A Hidden Paradise: Salina, The Aeolian Islands, ItalyThis post may contain affiliate links. Please read my disclosure.
This was basically the view we got to wake up to for 7 days straight during our time in Salina.
Can anything be more peaceful and relaxing? 🙂
This was the last destination on our month-long Italian vacation. It was almost like our trip went from the most city-like (Rome), to the most remote (Salina).
Where is Salina? It’s part of the Aeolian Islands, a set of small islands off the coast of Sicily.
They are extremely hard to get to.
The husband and I left Montepulciano at 4:30am, drove to Rome to drop off our rental car, flew from Rome to Sicily, took a cab from the airport to the port, took a 4.5 hour hydrofoil to the island of Salina, and then a cab to our resort on the island.
Guess what time we arrived?
6pm. Yup. We were tired.
But it was so worth it!!
We stayed at the Capofaro, a winery and upscale resort, right on the ocean. Capofaro is definitely a splurge, but trust me, it’s the only place to stay if you visit this island. The service is impeccable, the grounds are beautiful, and the chef at the restaurant literally customized an all-vegetarian menu for us for dinner every night (a new menu for every night!). It was some of the best food we had on the entire trip.
Salina is one of the more developed parts in the collection of the Aeolian Islands, and you can take mini day trips from Salina to the other islands (we didn’t — we chose to spend the week reading, playing tennis at the resort, swimming in the pool, sitting by the ocean, eating, etc.). These were the views from our room and pretty much anywhere we were on the resort:
Every day, we woke up and had the most delicious hot, complimentary breakfast in their outdoor dining area.
Fresh whole fruit and vegetable juices (made from scratch), cereals, omelettes, eggs any style, fruit, bruschetta, housemade pastries, I could go on.
After breakfast, we’d spend a couple hours reading / relaxing on the grounds (they had this awesome shaded seating area in the grass overlooking the ocean), and then we’d head to the tennis courts and play for an hour or so. Then we’d swim, have lunch, followed by more reading, a nap, or watching episodes of Homeland (so good!), and then we would head to dinner. Our view at dinner was breathtaking, since we could see the vineyard and the sunset every night from our table.
Of course I couldn’t resist taking photos.
Sicilian food is absolutely delicious: spicy, light, mediterranean-influenced, and extremely flavorful. They use tons of fresh vegetables in their food which I appreciate. Some of the highlights:
A fresh melon gazpacho with pecorino cheese…
Spaghetti cooked al-dente with crushed red pepper, sautéed chicory, and pecorino.
Fried vegetables – sort of like tempura.
“Caponata” – which basically means a mix of fresh vegetables sautéed with spices and crushed red pepper.
An “Aeolian Salad” – grape tomatoes, oregano, capers, onions, olive oil – so good!

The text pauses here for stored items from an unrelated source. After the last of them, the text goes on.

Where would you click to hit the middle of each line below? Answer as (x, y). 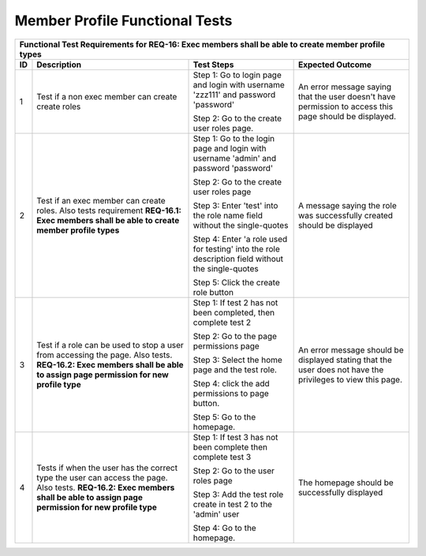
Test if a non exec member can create (107, 96)
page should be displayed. (347, 116)
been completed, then (234, 312)
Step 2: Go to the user (234, 471)
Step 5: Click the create (236, 282)
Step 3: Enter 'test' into (235, 205)
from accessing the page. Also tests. (105, 355)
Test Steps (213, 65)
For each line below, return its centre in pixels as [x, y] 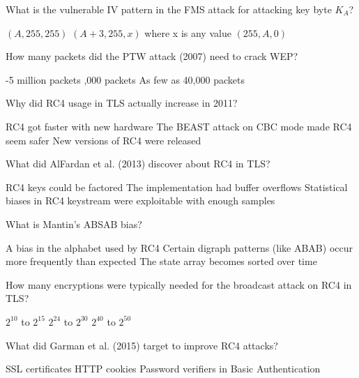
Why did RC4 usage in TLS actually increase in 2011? [122, 103]
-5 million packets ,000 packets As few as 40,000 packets [125, 79]
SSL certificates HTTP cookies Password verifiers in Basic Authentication [163, 369]
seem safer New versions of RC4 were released [104, 140]
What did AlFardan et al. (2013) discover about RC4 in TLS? [138, 164]
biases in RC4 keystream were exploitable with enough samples [140, 201]
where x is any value [188, 32]
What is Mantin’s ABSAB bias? [74, 224]

Couscous with grilled vegetables.
Fresh vegetable soups: this one happened to be a carrot soup (with no cream – yay!)
Spaghetti with market vegetables and spices
On two nights (the night we arrived and our last night at dinner), we received complimentary desserts from the chef – a plate of house-made cookies and cakes – literally out of this world. I wish I had a picture to share but it was so dark by the time dinner was over (since we were eating outdoors) that my camera couldn’t do it! I did manage to capture one of the plates we received: an “ice cream sandwich”, almond brittle, and a cannoli.
This was the second best cannoli we had on our whole trip (the first one was still the one we had in Rome on our Testaccio food tour).
Can you see why we ate almost ALL of our meals at the resort? 🙂
Dinner was long and leisurely, and so by the time it was over we’d see the moon rise.
Which, subsequently, cast the most beautiful glow over the entire resort.
We did venture into town to check it out one day – Santa Marina is the main town – and it was small/cute with not much to do. But one highlight in particular was going to the town of Pollara to watch the sunset.
For those of you who have seen Il Postino, Pollara was where it was filmed!
This is literally the smallest town ever. There is one restaurant, and just a few houses — all of which face the cliffside (you’ll see why in a sec!)
We had heard the sunset here was incredible, so we decided to take the bus to Pollara, watch the sunset and have dinner one evening. In order to get to a good viewing point, we had to hike a little – where we noticed the landscape had an Arizona-esque feel to it.
If you went all the way down to the water, there were a few rocks that you could sit on and from there, walk into the ocean. We chose not to since we had dinner plans, but there were a few people still lingering on the rocks as the sun was about to set.
And a few boats in the ocean (probably also waiting for the sunset).
And then, it began. The sun was higher in the sky at first…
And it slowly began to sink down towards the sea.
Like a ball of fire.
And then, like magic, the sun started to disappear.
And then it was gone.
This was one of the last things we did in Salina before we left, and it is something I will remember forever.